The £90,000 banana – why is it so appealing to the art market?

This weekend, visitors at the high-profile Art Basel fair in Miami have been going bananas for one very unusual piece of art.

Comedian by Italian artist Maurizio Cattelan is merely an over-ripened banana attached to a wall with some duct tape. Despite its simple appearance, visitors to the contemporary art fair have been frantically queuing to take selfies with the infamous banana.

It’s more than a century since Duchamp’s Fountain, yet the equivalent of putting a urinal in a gallery can still cause a global sensation,” compared Jonathan Jones, journalist for the Guardian.

Three buyers have shockingly paid between £90,000 and £115,000 for the limited-edition pieces. Each banana comes with its own authentication certificate and replacement instructions for when it inevitably perishes.

Billy and Beatrice Cox, two of the buyers, said they were “acutely aware of the blatant absurdity” of purchasing an inexpensive piece of fruit for so much money. “We knew we were taking a risk, but ultimately we sense that Cattelan’s banana will become an iconic historical object.”

Cattelan’s witty piece has undoubtedly sparked an important debate about the value we place on works of art in general. His pieces mock the art market, most recently creating a solid gold toilet which was then stolen from Blenheim Palace.

On Saturday, Comedian attracted even more attention when it was unexpectedly eaten by a visitor as an act of “art performance.” David Datuna unapologetically commented, “I love Maurizio Cattelan artwork and I really love this installation. It’s very delicious.

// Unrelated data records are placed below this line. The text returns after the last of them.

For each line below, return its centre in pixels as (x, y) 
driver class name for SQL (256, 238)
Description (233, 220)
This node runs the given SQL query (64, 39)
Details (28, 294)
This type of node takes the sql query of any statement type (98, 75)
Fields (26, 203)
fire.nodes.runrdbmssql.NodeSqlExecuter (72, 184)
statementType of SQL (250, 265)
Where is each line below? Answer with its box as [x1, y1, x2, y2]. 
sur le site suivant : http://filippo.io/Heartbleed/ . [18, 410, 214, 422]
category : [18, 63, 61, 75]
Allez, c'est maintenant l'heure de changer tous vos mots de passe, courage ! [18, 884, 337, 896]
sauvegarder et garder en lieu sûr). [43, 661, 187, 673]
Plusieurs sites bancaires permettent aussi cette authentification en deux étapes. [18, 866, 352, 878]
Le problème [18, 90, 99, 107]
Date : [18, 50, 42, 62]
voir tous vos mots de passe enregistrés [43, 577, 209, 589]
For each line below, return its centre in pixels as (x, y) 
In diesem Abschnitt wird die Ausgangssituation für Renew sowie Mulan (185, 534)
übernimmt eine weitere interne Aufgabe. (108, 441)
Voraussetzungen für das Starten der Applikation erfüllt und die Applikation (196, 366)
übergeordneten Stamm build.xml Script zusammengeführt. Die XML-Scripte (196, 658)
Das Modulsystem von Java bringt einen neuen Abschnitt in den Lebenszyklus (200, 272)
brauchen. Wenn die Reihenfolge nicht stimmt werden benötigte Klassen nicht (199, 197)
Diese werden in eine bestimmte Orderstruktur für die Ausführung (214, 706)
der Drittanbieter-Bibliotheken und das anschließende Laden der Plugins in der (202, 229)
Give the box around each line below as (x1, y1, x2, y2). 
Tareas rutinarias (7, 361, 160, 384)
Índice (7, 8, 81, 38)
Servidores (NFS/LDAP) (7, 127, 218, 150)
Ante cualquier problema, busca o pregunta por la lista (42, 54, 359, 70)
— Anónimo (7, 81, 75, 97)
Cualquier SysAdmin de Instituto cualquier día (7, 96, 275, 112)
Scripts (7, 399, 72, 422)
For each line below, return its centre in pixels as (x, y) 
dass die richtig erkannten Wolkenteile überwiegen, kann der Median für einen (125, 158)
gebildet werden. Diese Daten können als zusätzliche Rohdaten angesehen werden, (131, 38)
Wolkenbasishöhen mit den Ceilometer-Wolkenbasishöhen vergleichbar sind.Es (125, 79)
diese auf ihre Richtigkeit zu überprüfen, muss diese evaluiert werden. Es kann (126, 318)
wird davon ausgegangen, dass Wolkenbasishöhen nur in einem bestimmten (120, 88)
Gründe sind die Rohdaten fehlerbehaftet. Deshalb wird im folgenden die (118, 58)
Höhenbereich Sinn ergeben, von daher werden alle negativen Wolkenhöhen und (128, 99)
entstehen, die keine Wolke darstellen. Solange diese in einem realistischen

All was not lost, however, as guards swiftly replaced the banana. “[Datuna] did not destroy the art work. The banana is the idea,” declared Lucien Terras, an art advisor.

Towards the end of the weekend, Art Basel decided to permanently remove Cattelan’s work from display because it was causing too much disruption at the fair. “Art Basel collaboratively worked with us to station guards and create uniform lines,” explained the gallery in an official statement. “However, the installation caused several uncontrollable crowd movements and the placement of the work on our booth compromised the safety of the artwork around us, including that of our neighbors.”

Yet even in its absence the banana still managed to provoke controversy. Rod Webber, another performance artist, proceeded to spray-paint “Epstein didn’t kill himself” onto the white wall where the banana had been displayed.

After dramatically consuming the art world for nearly a week, Cattelan’s piece has undoubtedly left behind a trail of disruption in its wake. But can his duct-taped banana really be considered a piece of art? Cattelan thinks so, at least as a contemptuous comment about the art market it exists within.